START Data records
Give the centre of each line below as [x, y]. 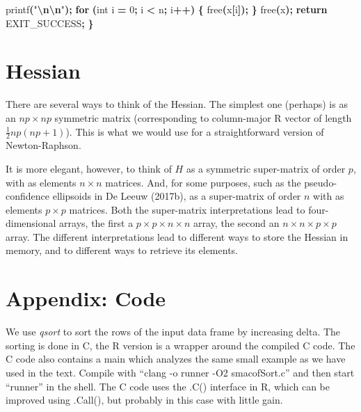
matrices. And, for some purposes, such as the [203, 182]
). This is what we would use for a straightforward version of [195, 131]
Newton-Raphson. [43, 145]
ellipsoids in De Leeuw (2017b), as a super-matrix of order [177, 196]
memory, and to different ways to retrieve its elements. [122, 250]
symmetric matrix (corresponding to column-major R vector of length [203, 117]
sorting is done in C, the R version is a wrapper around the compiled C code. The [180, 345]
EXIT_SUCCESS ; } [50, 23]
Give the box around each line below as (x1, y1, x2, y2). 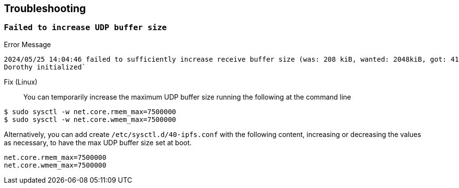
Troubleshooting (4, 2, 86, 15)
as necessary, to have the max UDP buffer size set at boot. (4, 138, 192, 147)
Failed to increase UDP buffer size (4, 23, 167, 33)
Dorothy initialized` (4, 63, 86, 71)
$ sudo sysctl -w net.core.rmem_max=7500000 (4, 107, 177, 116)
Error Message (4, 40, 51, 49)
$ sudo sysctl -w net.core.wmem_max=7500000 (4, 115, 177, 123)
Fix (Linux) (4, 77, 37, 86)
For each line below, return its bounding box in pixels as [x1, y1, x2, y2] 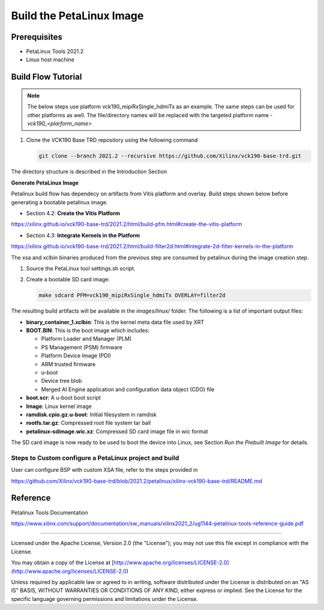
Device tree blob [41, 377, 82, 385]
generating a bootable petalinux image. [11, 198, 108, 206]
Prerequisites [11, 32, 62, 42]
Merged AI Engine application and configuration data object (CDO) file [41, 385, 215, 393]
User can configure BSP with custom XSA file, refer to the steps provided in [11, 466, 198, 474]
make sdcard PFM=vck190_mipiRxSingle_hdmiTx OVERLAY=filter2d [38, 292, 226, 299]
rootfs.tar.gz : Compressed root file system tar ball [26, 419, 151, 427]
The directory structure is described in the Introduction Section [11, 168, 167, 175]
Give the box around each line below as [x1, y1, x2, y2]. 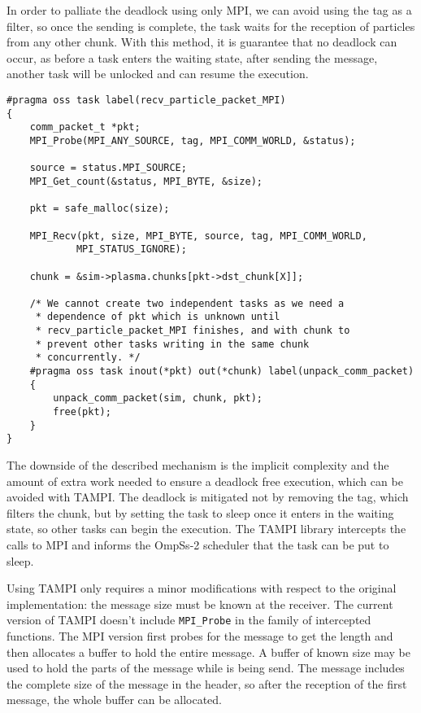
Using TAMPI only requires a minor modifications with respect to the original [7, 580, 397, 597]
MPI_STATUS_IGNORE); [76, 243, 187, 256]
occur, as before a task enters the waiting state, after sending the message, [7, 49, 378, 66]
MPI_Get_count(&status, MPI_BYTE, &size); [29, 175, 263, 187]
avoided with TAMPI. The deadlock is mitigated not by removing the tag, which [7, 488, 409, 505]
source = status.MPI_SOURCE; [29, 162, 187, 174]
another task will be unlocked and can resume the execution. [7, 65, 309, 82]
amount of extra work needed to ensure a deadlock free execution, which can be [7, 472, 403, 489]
END Data records
START Data records
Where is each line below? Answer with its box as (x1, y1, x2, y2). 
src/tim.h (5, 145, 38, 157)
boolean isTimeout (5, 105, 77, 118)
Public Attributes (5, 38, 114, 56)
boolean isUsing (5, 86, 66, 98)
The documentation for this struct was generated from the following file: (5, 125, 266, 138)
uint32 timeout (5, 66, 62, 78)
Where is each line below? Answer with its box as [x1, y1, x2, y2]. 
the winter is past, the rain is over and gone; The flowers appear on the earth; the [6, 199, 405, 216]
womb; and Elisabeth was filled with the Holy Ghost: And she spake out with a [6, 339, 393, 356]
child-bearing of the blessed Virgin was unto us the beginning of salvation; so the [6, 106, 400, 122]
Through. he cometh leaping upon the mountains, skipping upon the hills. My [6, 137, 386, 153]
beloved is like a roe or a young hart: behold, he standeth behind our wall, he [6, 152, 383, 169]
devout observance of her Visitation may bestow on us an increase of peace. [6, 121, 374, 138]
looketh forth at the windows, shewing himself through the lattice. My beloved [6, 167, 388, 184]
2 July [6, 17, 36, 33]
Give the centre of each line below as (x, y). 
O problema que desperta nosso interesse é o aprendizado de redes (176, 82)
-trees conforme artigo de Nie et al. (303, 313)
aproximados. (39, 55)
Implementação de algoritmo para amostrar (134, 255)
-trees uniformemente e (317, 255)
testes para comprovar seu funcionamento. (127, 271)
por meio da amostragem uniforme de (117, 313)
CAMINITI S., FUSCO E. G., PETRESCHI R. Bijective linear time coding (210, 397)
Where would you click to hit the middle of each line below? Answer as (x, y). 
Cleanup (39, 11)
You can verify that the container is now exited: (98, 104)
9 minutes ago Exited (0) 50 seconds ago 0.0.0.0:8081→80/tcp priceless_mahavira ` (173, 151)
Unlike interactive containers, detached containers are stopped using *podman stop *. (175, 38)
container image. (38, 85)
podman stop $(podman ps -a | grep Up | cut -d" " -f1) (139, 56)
END Data records
## Assignment
Lines containing the word "core" are to be pulled from the records and copied.

## Result for this exercise
$ sudo sysctl -w net.core.rmem_max=7500000 (4, 107, 177, 116)
$ sudo sysctl -w net.core.wmem_max=7500000 (4, 115, 177, 123)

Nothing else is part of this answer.